PROBLEM DETAILS >> The records below need to come back exactly as they are, pictures omitted.

Dataset excerpts:
::::::::
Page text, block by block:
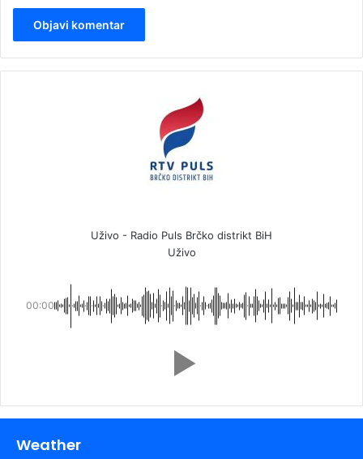
Uživo - Radio Puls Brčko distrikt BiH
Uživo
00:00
Weather
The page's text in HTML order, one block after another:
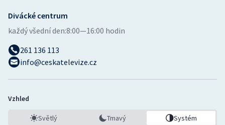
Divácké centrum
každý všední den:8:00—16:00 hodin
261 136 113
info@ceskatelevize.cz
Vzhled
Světlý Tmavý Systém
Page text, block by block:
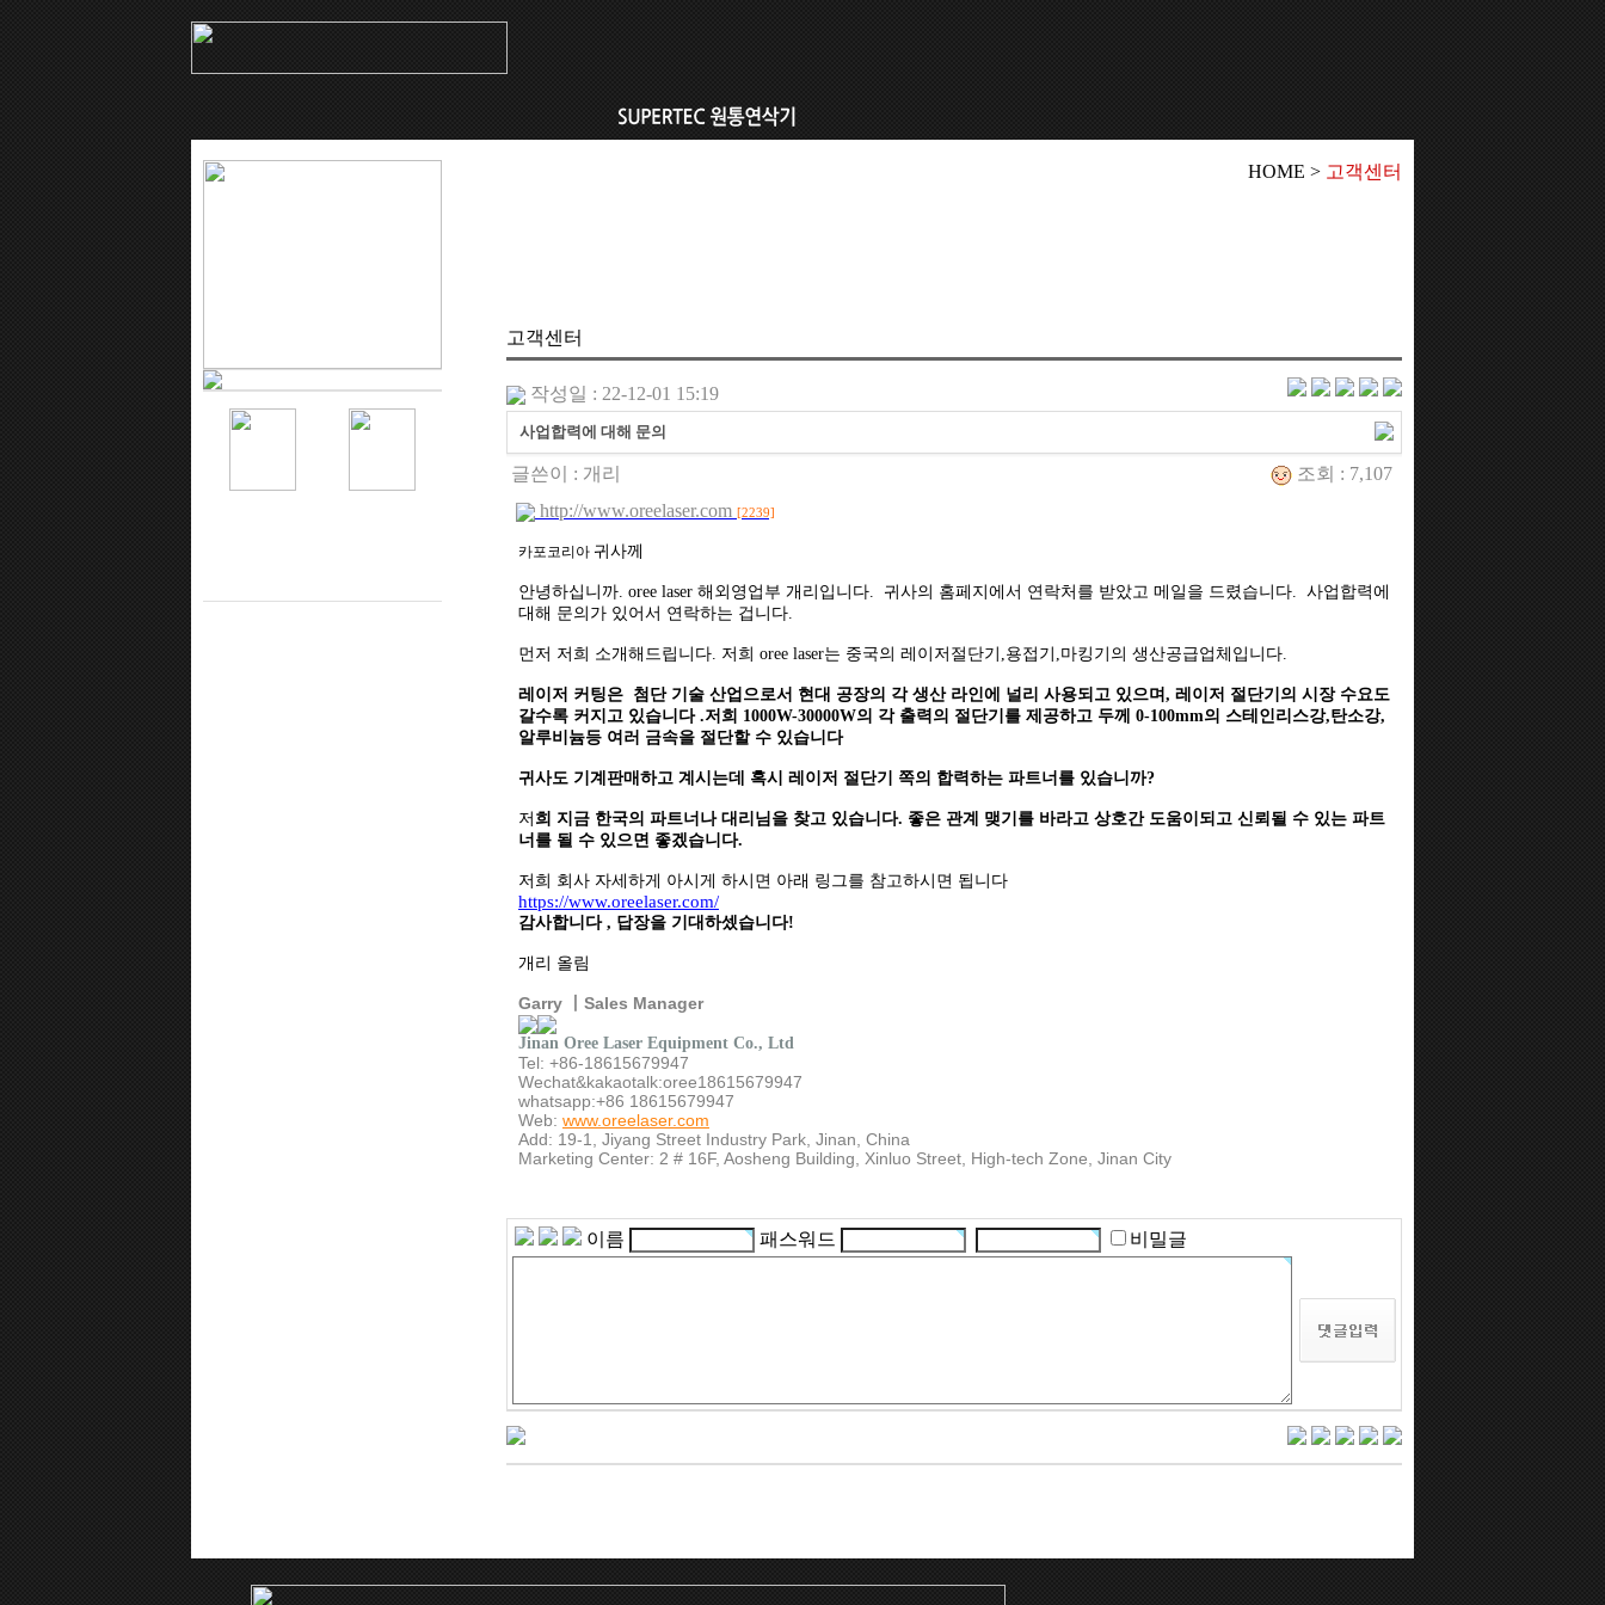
::::::::
WORKED SOLUTION >>
Page text, block by block:
Uživo - Radio Puls Brčko distrikt BiH
Uživo
00:00
Weather
The page's text in HTML order, one block after another:
Divácké centrum
každý všední den:8:00—16:00 hodin
261 136 113
info@ceskatelevize.cz
Vzhled
Světlý Tmavý Systém
Page text, block by block:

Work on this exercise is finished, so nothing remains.